Uno Prii's design for The Vincennes at 35 Walmer Road was among his boldest works yet. Prii's lightly curved façade features a dramatic yet elegant flare at the fifth floor, allowing for deeper balconies. The façade is white, a characteristic shared by several of his most distinctive towers from the 1960s. Fins shoot towards the sky. Prii designed the wide apartment tower with a large curved canopy over its entrance, perforated with a series of small holes at the edge. Harry Hiller completed the tower in 1966.

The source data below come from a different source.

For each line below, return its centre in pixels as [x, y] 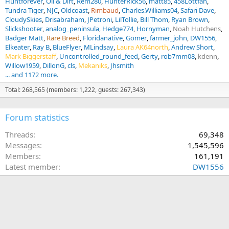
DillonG [53, 65]
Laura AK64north [142, 47]
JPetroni [100, 19]
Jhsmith [122, 65]
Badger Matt [24, 38]
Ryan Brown [190, 19]
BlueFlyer [67, 47]
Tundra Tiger [24, 10]
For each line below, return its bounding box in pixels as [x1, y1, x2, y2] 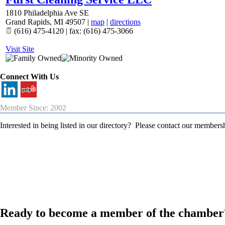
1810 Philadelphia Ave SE [6, 9, 89, 18]
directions [110, 18, 141, 27]
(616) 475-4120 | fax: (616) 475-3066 [12, 27, 133, 36]
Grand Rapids [6, 18, 50, 27]
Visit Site [6, 45, 34, 54]

====Prince Arthur Towers====

It was at 20 Prince Arthur Avenue where the collaboration of Prii and Hiller produced what is arguably Prii's most expressive design ever to be realized. The single 23-storey high-rise apartment tower completed in 1968 emphasizes its vertical form with a bold, upwards-sweeping concrete façade. What appear to be flying buttresses create a massive flared base projecting outwards from the main façade. These elements not only became the distinguishing feature of the tower, but reduced the need for wind bracing. The 'flyers' merge with the façade, continuing upwards beyond the roofline, crowning the tower.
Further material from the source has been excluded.